Vaya tostón que fue dibujar la lluvia, por cierto. Ah, me olvidé de dibujar las placas de Badén en el garaje y me propuse hacerlo un día de estos. Al final se quedaron en blanco. Da igual, ya nadie va a dejar el coche frente a esa salida de vehículos...

martes, 1 de marzo de 2011

página 27

Ésta es la última página en la que aparecen escaleras (bieeeeeeeeeeeeeeeeen!!!!). Con esta página termina la "Segunda parte" de esta historia (dividí el cómic en tres partes, ésta sería "El trastero"). Como tontadica, decir que la viñeta en que Paula se asoma por la puerta, en la que se ve un poco el carrito, esa viñeta ha desaparecido por siempre en el éter informático, debido a un pequeño error de quien esto escribe. Concluyendo esta página 27 quizá os hagáis una pregunta: ¿Qué c... ha visto Paula, que se le ha quedado esa carica de ajo???. La respuesta la semana que viene.

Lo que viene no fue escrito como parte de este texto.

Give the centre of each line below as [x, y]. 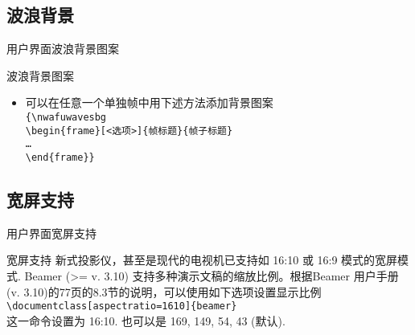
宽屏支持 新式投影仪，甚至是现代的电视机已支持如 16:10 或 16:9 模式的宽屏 [202, 260]
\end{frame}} [60, 157]
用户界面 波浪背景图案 [63, 49]
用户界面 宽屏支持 [51, 233]
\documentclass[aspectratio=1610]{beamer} [122, 306]
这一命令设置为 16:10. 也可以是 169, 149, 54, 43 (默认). [146, 320]
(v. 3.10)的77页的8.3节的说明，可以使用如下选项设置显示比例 [164, 291]
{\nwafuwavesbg [66, 117]
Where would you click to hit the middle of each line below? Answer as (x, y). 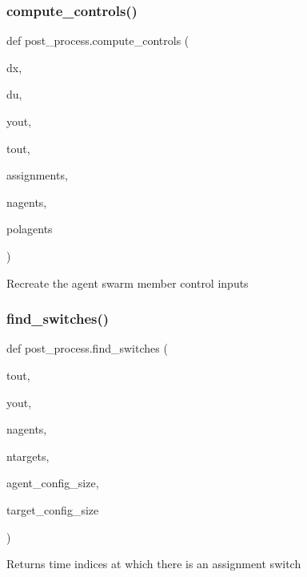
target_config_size (53, 509)
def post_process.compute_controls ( (98, 40)
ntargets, (28, 456)
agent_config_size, (53, 483)
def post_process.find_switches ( (87, 348)
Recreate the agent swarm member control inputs (128, 282)
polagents (30, 229)
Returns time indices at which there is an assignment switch (154, 564)
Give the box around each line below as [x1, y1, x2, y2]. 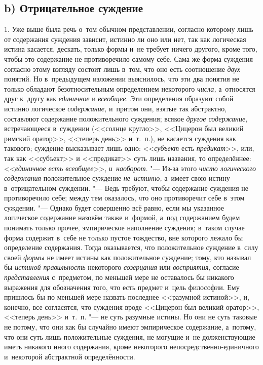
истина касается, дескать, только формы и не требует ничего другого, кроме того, [4, 44, 257, 54]
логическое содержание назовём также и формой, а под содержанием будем [4, 212, 240, 223]
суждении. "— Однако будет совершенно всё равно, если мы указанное [4, 202, 224, 213]
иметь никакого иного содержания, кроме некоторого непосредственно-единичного [4, 341, 259, 352]
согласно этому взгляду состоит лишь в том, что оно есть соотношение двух [4, 63, 241, 74]
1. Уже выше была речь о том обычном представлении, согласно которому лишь [4, 24, 253, 34]
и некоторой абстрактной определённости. [4, 351, 135, 361]
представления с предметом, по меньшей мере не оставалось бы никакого [4, 272, 234, 282]
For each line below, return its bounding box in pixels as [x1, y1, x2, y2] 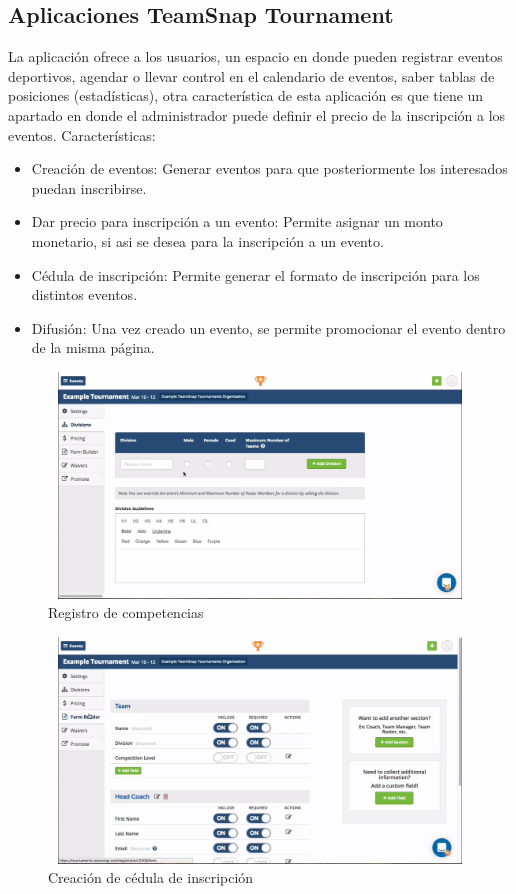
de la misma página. [31, 337, 155, 358]
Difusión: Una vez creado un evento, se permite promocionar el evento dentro [31, 317, 506, 338]
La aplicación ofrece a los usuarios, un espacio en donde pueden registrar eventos [8, 46, 503, 67]
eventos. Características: [8, 124, 156, 145]
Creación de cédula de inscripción [48, 867, 254, 888]
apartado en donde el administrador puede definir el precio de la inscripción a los [8, 104, 506, 125]
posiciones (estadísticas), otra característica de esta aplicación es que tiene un [8, 85, 484, 106]
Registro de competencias [48, 602, 204, 623]
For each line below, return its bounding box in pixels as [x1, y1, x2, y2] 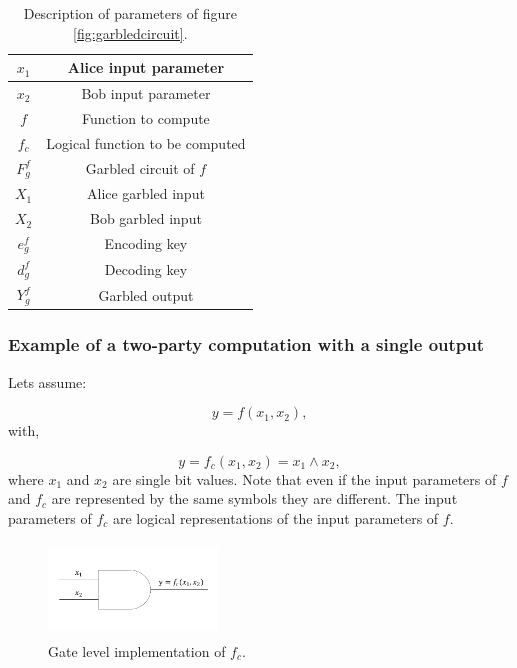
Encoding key [104, 233, 188, 254]
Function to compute [82, 107, 210, 128]
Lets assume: [8, 371, 87, 392]
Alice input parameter [67, 57, 225, 78]
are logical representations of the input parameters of [113, 507, 439, 528]
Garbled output [98, 284, 194, 305]
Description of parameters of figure [23, 3, 237, 23]
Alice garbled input [86, 183, 205, 204]
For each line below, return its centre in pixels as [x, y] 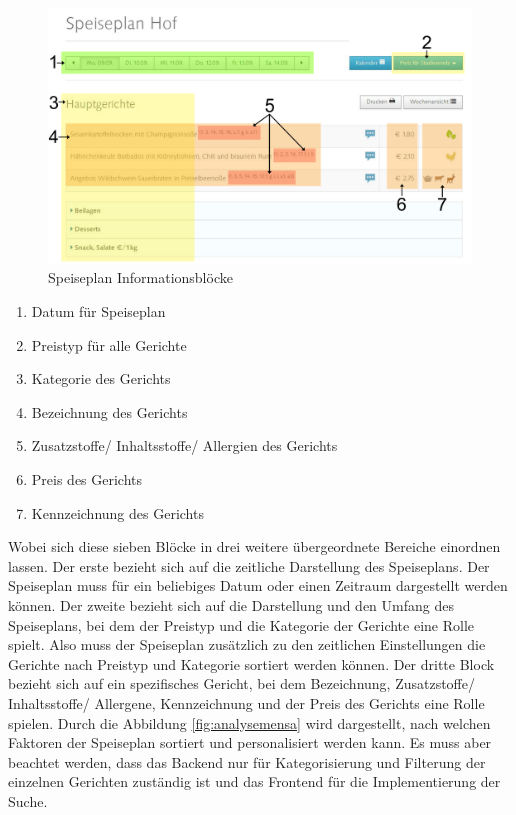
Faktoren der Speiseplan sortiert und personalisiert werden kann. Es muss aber [250, 742]
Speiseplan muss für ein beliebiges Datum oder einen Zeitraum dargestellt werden [258, 585]
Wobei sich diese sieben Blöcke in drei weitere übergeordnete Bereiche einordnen [254, 546]
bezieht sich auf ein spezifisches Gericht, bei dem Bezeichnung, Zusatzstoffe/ [241, 683]
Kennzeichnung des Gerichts [117, 512]
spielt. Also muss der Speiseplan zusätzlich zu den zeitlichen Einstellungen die [247, 644]
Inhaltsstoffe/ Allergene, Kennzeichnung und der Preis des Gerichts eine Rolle [246, 702]
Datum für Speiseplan [98, 311]
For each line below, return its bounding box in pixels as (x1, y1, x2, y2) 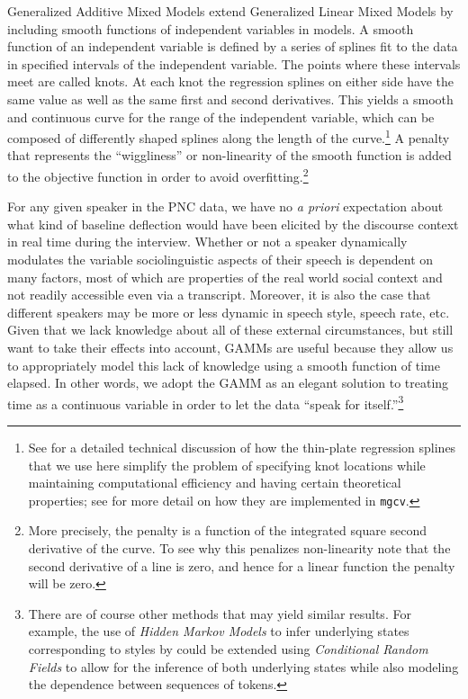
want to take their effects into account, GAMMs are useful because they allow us (7, 338, 454, 356)
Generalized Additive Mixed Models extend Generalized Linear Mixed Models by (7, 2, 454, 20)
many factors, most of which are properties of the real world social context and (7, 267, 443, 286)
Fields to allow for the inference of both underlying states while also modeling (28, 657, 459, 676)
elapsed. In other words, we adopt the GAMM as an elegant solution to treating (7, 373, 449, 392)
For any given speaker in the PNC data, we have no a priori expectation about (7, 197, 444, 216)
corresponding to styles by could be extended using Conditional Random (28, 640, 428, 659)
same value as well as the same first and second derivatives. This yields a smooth (7, 89, 454, 108)
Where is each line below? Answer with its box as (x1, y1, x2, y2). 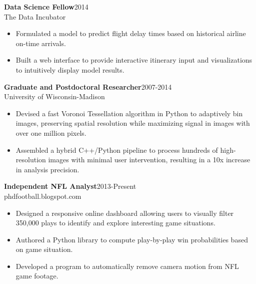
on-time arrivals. (15, 38, 66, 48)
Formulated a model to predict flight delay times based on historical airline (15, 28, 246, 39)
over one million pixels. (15, 127, 86, 138)
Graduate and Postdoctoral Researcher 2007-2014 (4, 81, 172, 92)
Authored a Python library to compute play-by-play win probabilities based (15, 234, 248, 244)
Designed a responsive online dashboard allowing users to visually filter (15, 207, 234, 218)
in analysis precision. (15, 164, 79, 174)
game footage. (15, 270, 58, 281)
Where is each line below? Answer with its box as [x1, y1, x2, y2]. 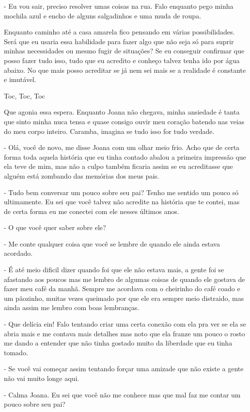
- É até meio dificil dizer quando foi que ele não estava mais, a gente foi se [4, 264, 224, 275]
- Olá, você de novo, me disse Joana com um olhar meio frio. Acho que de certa [4, 142, 240, 152]
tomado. [4, 347, 28, 357]
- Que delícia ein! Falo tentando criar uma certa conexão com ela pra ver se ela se [4, 319, 246, 329]
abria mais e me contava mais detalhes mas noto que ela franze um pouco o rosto [4, 328, 245, 338]
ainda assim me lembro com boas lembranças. [4, 302, 140, 313]
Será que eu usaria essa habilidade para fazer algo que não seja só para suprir [4, 36, 234, 46]
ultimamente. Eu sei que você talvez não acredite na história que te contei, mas [4, 197, 240, 207]
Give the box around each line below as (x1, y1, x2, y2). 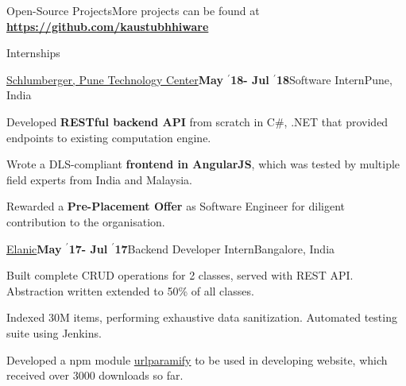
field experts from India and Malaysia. (6, 171, 192, 187)
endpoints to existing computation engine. (6, 129, 211, 145)
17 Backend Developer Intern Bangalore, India (114, 240, 335, 257)
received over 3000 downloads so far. (6, 367, 184, 384)
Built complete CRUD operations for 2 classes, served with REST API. (6, 267, 354, 284)
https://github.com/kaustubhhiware (6, 17, 209, 34)
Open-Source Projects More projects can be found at (6, 2, 260, 18)
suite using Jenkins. (6, 324, 102, 341)

viernes, 25 de febrero de 2011

página 26

Esta semana vuelvo a publicar dos paginas, no como la anterior, que se quedó en una sola. El trastero que tenía en Zaragoza, a pesar de ser el mismo que aparece en esta página, estaba mucho más desordenado en la vida real, jeje. La nota que María ha dejado a Paula tendrá su importancia en las decisiones que tome esta última. Aún me acuerdo del día en  que dibujé (con poca fortuna) la pistola. Un chaval de once años vio el dibujo y me dijo la marca y el modelo y yo contesté (hmmmmmmmmmm).
Ah!, cuando hice la viñeta del trastero tenía la idea inicial de que Paula había bajado sólo a por agua. Con el dibujo ya acabado, caí en la cuenta de que el agua no se vende en cajas de cartón como las que salen en el dibujo. No me apetecía cambiarlo y lo que hice fue cambiar un poco el guión y mandar a la chica a por comida en general y no sólo a por agua.
Cosas.

lunes, 21 de febrero de 2011

página 25

La semana pasada sólo publiqué una página; pensasba haber sacado ésta el sábado pero, entre  unas cosas y otras, no pudo ser. Aquí Paula empieza a plantearse que las cosas que ha visto y oído durante su descenso al sótano, le recuerdan a determinadas habilidades de cierta amiga suya de la que sabremos más en la segund aparte de esta historia...
Se me había olvidado decir en páginas anteriores que estos decorados son los únicos del cómic que dibujé sin mirarlos; estos sótanos existen de verdad pero los hice de memoria.

martes, 15 de febrero de 2011

página 24

Sí, amigos. A veces le hecho esta jeta. Bueno, lo cierto es que si se ha apagado la linterna al caerse, es normal que la oscuridad sea total y más estando como están en un sótano sin ventanas ni iluminación. Ah, "fijarsen" que los bocadillos de Marcos no llevan rabito...

viernes, 11 de febrero de 2011

página 23

Por fin conocemos a Marcos; la verdad es que sale un poco translúcido y su cuerpo no proyecta sombras sobre sí mismo... ¿por qué será? Una buena amiga me preguntó que si Marcos era yo. Bueno, lleva mi ropa.